Kevin Henkes: Everything Happened

photo: Michelle Corpora

Bestselling author Kevin Henkes has received two Newbery Honors, one for The Year of Billy Miller and the other for Olive's Ocean. His other novels for older readers include Junonia, Bird Lake Moon, The Birthday Room and Sun & Spoon. Henkes lives in Madison, Wis., with his wife and fellow illustrator, Laura Dronzek, and has two college-aged children. Henkes recently spoke with Shelf Awareness about craft, serendipity and his newest title from Greenwillow Books, Sweeping Up the Heart, available March 19, 2019.

Does it feel strange to tell a story with no pictures?

No, I think because I am an artist. I love setting the stage, and it's a great break from having to use paint and ink. To be able to do it with words can be really challenging and rewarding.

Then I have to ask: novels or picture books?

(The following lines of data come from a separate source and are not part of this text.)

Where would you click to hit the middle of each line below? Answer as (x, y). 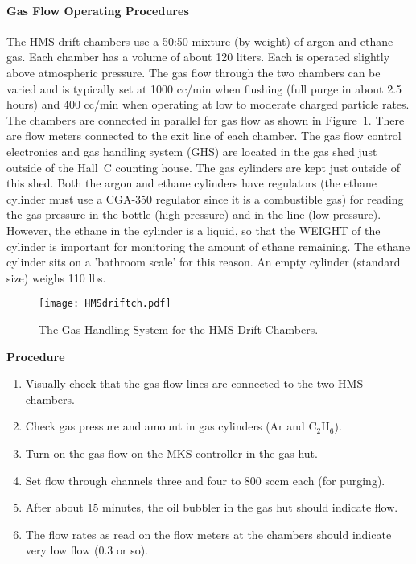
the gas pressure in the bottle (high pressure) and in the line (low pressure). (194, 214)
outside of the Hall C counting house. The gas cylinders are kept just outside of (203, 167)
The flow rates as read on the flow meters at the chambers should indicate (208, 534)
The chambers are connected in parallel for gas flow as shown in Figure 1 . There (206, 119)
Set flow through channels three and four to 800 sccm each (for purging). (205, 480)
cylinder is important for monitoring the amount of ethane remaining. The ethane (208, 246)
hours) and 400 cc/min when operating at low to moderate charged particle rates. (208, 104)
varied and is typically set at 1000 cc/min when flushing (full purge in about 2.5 (204, 88)
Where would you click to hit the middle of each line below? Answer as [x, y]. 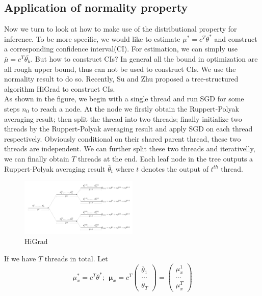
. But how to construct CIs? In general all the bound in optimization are [144, 58]
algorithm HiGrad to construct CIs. [60, 88]
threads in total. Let [76, 258]
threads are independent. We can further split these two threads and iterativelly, [130, 149]
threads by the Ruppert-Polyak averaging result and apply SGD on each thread [128, 129]
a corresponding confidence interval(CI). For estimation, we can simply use [121, 49]
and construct [236, 38]
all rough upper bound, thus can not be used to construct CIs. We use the [120, 69]
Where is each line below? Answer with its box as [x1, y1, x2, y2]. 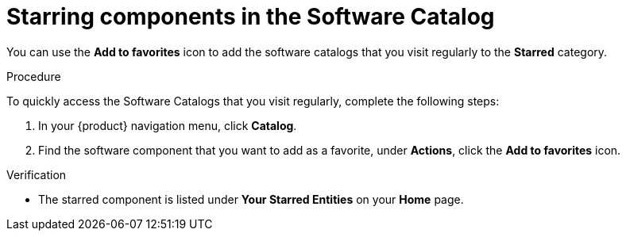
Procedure [6, 69, 61, 83]
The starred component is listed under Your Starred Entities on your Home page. [38, 192, 464, 206]
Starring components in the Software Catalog [6, 3, 495, 30]
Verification [6, 167, 67, 182]
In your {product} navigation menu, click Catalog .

That's a hard question. Often when I write a novel, I get to a point where I might be stuck and I think, "Oh, I wish I were doing a picture book. They're so much easier." And often when I'm working on a picture book, and I'm not able to master a particular illustration that I've tried three or four times, I think, "Oh, I wish I were doing a novel because then I could just write!"

Did you draw the rabbits on the title page?

I did, yes. I made the ceramic rabbits that are on the jacket of the book as well.

Since 2006, I've tried to go to my local clay studio every week--I love making very small, hand-built sculptures. I was inspired by the setting, and then I needed a character. I love writing about young artists because I was one, so I wrote about a character who's an artist at age 12. I like writing about that time of life because it is complicated and wonderful and horrible, and being an artist is a great way to have a certain anchor. Being creative can help one make it through a difficult time of life.

Like it is for Casey, Amelia's friend who struggles with his parents' divorce?

I know a couple of kids who were affected very strongly by divorce. They both have siblings, and the siblings were affected differently. That intrigued me, and so that's how he came to be. I thought it might be interesting if he had something in his life that he's worried about and consumed by.

Amelia and Casey support each other but are wrapped up in their own issues, which feels authentic for their age.

I think it's true for everybody. As an adult, if there's something I'm worried about, I tend to see it everywhere, to be reminded of it everyplace I look and I'm sure no one else sees it or notices. I think that's probably human nature.

Do young artists ask you for advice?

The advice that I always give to anyone who wants to write is to read. I think that's the best way to learn how to write. I always have a notebook at the ready for jotting down something that might occur to me or writing down something that I see. If I meet a kid who likes to draw or paint, I think the best thing I can say is, "Try to not worry about creating a masterpiece. Try to have fun, try to experiment, try to not worry about it being perfect and to enjoy the process if that's possible." That comes from someone who is a perfectionist who has a hard time doing those things, too.

I write very slowly, and I revise as I go, so it might take me a week to write one paragraph. My books reveal themselves as I work. They unfold at their own deliberate speed, and it's sentence by sentence, word by word. Sometimes things happen when I'm working that are wonderful and serendipitous. When I discovered the Emily Dickinson poem used in the book, I got goosebumps. I thought, "This not only will be a big part of the book, the title is here!" It was one of those moments where one feels grateful to who-knows-what because this thing has landed in one's lap.

The poem is essential because it helps Amelia and the reader understand her father.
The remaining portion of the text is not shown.